Data for this task: Begin
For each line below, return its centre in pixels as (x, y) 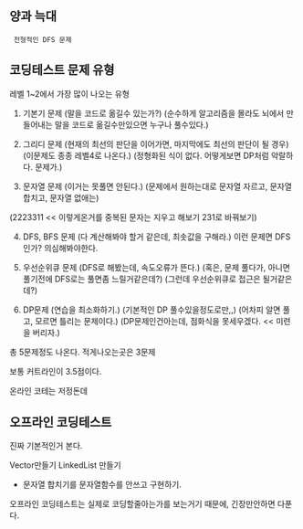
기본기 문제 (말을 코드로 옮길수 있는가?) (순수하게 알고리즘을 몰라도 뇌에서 (153, 113)
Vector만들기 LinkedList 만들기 (65, 465)
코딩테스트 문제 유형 (62, 70)
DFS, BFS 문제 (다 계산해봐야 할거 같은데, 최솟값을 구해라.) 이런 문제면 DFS (157, 237)
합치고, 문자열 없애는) (61, 197)
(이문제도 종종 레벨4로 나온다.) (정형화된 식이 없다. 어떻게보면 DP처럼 (146, 155)
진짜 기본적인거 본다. (46, 446)
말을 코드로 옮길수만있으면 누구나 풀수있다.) (131, 124)
Data for this task: End
▶ **Task details**
An exact reprint of every record is required, with the pictures omitted.

▶ **Result**
For each line below, return its centre in pixels as (x, y) 
기본기 문제 (말을 코드로 옮길수 있는가?) (순수하게 알고리즘을 몰라도 뇌에서 (153, 113)
Vector만들기 LinkedList 만들기 (65, 465)
코딩테스트 문제 유형 (62, 70)
DFS, BFS 문제 (다 계산해봐야 할거 같은데, 최솟값을 구해라.) 이런 문제면 DFS (157, 237)
합치고, 문자열 없애는) (61, 197)
(이문제도 종종 레벨4로 나온다.) (정형화된 식이 없다. 어떻게보면 DP처럼 (146, 155)
진짜 기본적인거 본다. (46, 446)
말을 코드로 옮길수만있으면 누구나 풀수있다.) (131, 124)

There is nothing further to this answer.